[Opening RECORD SET section]
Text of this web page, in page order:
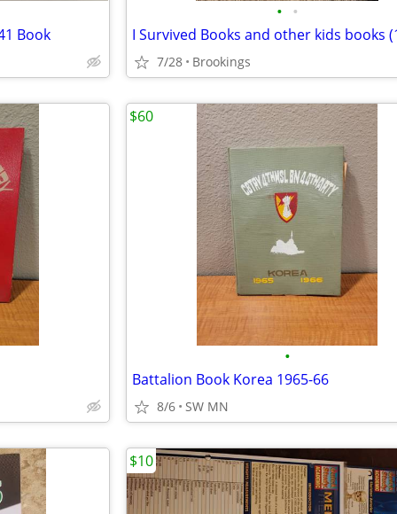
Book
• •
7/28 Brookings
•
Battalion Book Korea 1965-66
8/6 SW MN
$60
$10
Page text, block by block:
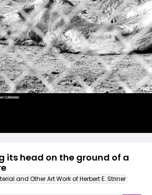
its head on the ground of a
and Other Art Work of Herbert E. Striner
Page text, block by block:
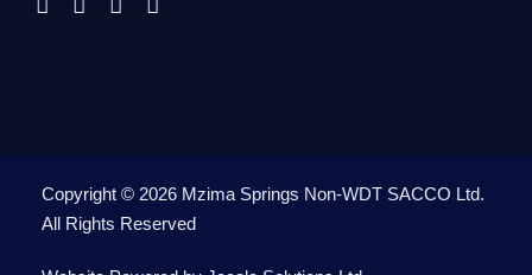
[Closing RECORD SET section]
INSTRUCTIONS TO FOLLOW. Return the listing verbatim; pictures are not part of the copy.

ANSWER SPACE.
Text of this web page, in page order:
Book
• •
7/28 Brookings
•
Battalion Book Korea 1965-66
8/6 SW MN
$60
$10
Page text, block by block:
its head on the ground of a
and Other Art Work of Herbert E. Striner
Page text, block by block:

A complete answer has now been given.